Robert Heiligenthal hat als Beamter viel mit Zahlen zu tun. In seiner Freizeit jedoch ist er ein Fahrrad-Enthusiast, der täglich mit einem seiner neun eigenen Untersätze zur Arbeit nach Würzburg fährt. Er nahm die vorbeigebrachten Fahrräder unter die Lupe. Zu 80 Prozent stellte er einfache Mängel fest, wie zu wenig oder gar keine Luft im Reifen, defekte Beleuchtung, zu leicht gehende Bremsen oder fehlendes Kettenöl fest. Bei Klaus Schinagls 24 Jahre altem Drahtesel ruckelte die 27 Gang-Shimano-Schaltung, verursacht durch ein abgenutztes Mitnehmerteil aus Metall.
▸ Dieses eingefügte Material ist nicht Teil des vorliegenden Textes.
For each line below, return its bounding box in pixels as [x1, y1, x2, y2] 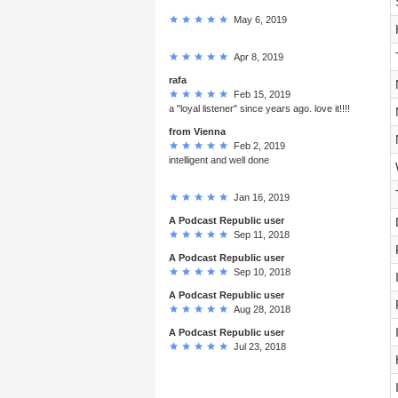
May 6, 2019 [228, 13, 287, 25]
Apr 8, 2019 [228, 51, 283, 62]
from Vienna [169, 125, 226, 137]
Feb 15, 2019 [228, 88, 291, 99]
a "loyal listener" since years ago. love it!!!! [169, 102, 350, 114]
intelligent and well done [169, 154, 269, 165]
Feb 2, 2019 [228, 139, 285, 151]
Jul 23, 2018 [228, 340, 286, 352]

Mit dem Buggy für seinen Sohn Leo erschien Architekt Thorsten Götz. Er wusste sich keinen Rat mehr, das auf einer Seite fest hängende und nicht mehr einrastende Gestell-Gelenk gängig zu machen. Nach langem Suchen entdeckten er und Helfer Florian Stark, dass der Fehler nicht am Gelenk unten, sondern an der Hebelvorrichtung oben lag.
Einen Kabelbruch vermutete Klaus Schnapp bei seiner Heckenschere. Doch Helfer Eberhard Riermaier entdeckte nach Abschrauben des Deckels, dass sich lediglich die Pole vom Motor gelöst hatten. Sie mussten nur wieder eingesteckt werden.
Nicht mehr einschalten ließ sich der Drucker von Fabian Hubert. Experte Michael Fries konnte dem abhelfen, nach dem er im Internet eine Reparaturanleitung unter www.forum.chip.de recherchiert hatte.
Hilfe zur Selbsthilfe gab Fachmann Martin Kisser. Er leitete Andrea Leipelt an, wie sie ihren an den Kontakten verkalkten Espresso-Kocher unter Einsatz von Scheuerpulver wieder leistungsfähig macht.
Fachsimpeln konnten dann alle Gäste in der Aula bei Kaffee und leckeren, selbstgebackenen Kuchen. Diesen Service bewerkstelligten Dorothea von Droste und Jana Klapprodt. Am Ende lautete das Fazit von Daniel Schiel: "Uns allen hat die Veranstaltung sehr gut gefallen. Vielen Dank auch an die Gemeinde für die Unterstützung und Bereitstellung der Räumlichkeiten."
Recht positiv war auch das Feeback von Gästen wie "Die Reparatur und die tolle Stimmung unter den Helfern hat mir gut gefallen." oder "Freundliche Menschen, kompetente Experten, lecker Kaffee & Kuchen - Danke für die Initiative" und es wurde gewünscht: "Bitte Repair Cafe auf Dauer erhalten."
Die Veranstalter, so war zu hören, wollen es nach der gelungenen Premiere künftig bis zu drei Mal im Jahr anbieten.